>>>
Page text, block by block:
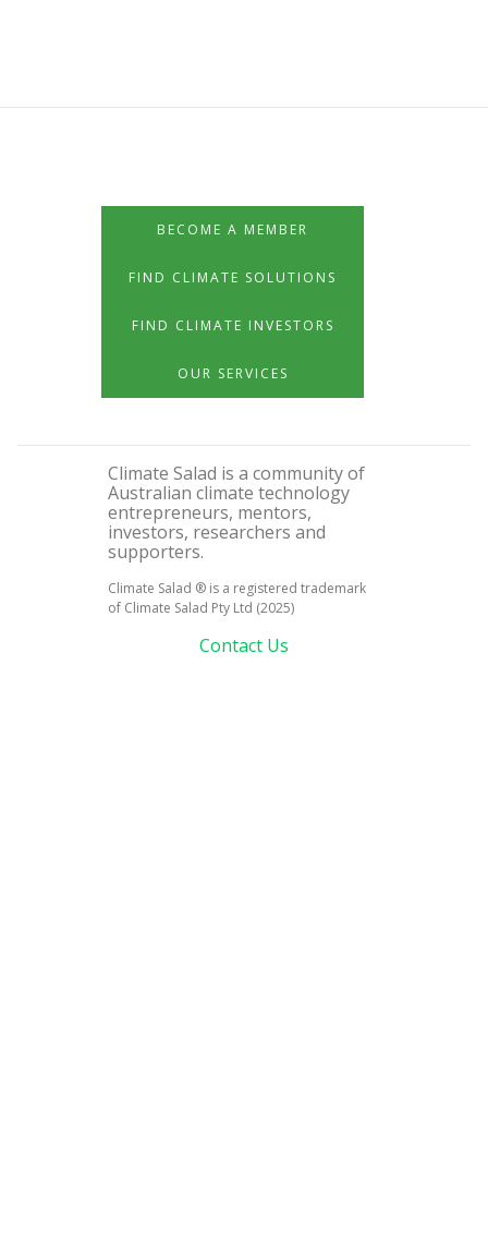
BECOME A MEMBER
FIND CLIMATE SOLUTIONS
FIND CLIMATE INVESTORS
OUR SERVICES
Climate Salad is a community of
Australian climate technology
entrepreneurs, mentors,
investors, researchers and
supporters.
Climate Salad ® is a registered trademark
of Climate Salad Pty Ltd (2025)
Contact Us
<<<
**ABOUT THIS EXERCISE**
Go through the data above and count the lines that hold "FIND". Respond with the number and no other words.

**THE COMPLETED TASK**
2